_YOUR INSTRUCTIONS:_
All the data below goes into the copy word for word, but the pictures don't.

_ENTRIES PROVIDED:_
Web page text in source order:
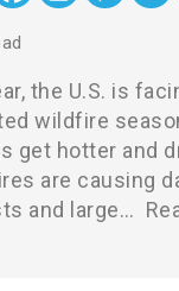
the U.S. is
wildfire
get hotter and
are causing
and large…
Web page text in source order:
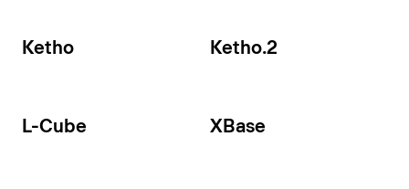
Ketho Ketho.2
L-Cube XBase
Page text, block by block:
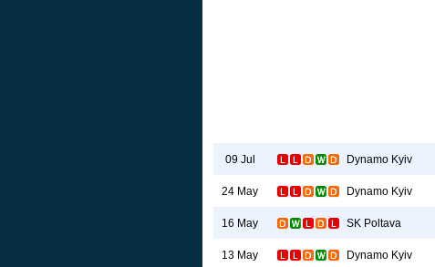
09 Jul Dynamo Kyiv
24 May Dynamo Kyiv
16 May SK Poltava
13 May Dynamo Kyiv
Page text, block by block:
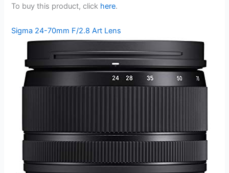
To buy this product, click here.
Sigma 24-70mm F/2.8 Art Lens
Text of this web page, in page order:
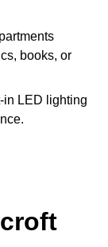
books, or
in LED lighting
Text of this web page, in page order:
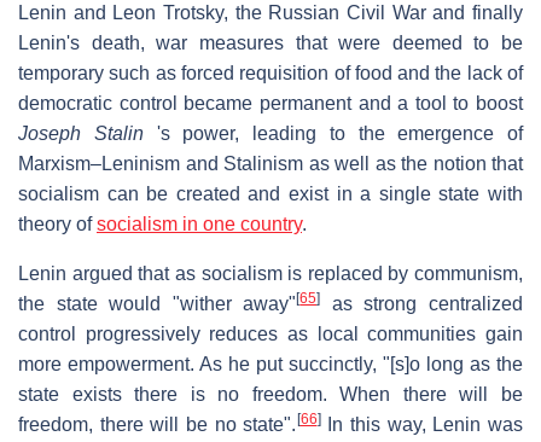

_RESULT BELOW:_
Web page text in source order:
the U.S. is
wildfire
get hotter and
are causing
and large…
Web page text in source order:
Ketho Ketho.2
L-Cube XBase
Page text, block by block:
09 Jul Dynamo Kyiv
24 May Dynamo Kyiv
16 May SK Poltava
13 May Dynamo Kyiv
Page text, block by block:
To buy this product, click here.
Sigma 24-70mm F/2.8 Art Lens
Text of this web page, in page order:
books, or
in LED lighting
Text of this web page, in page order:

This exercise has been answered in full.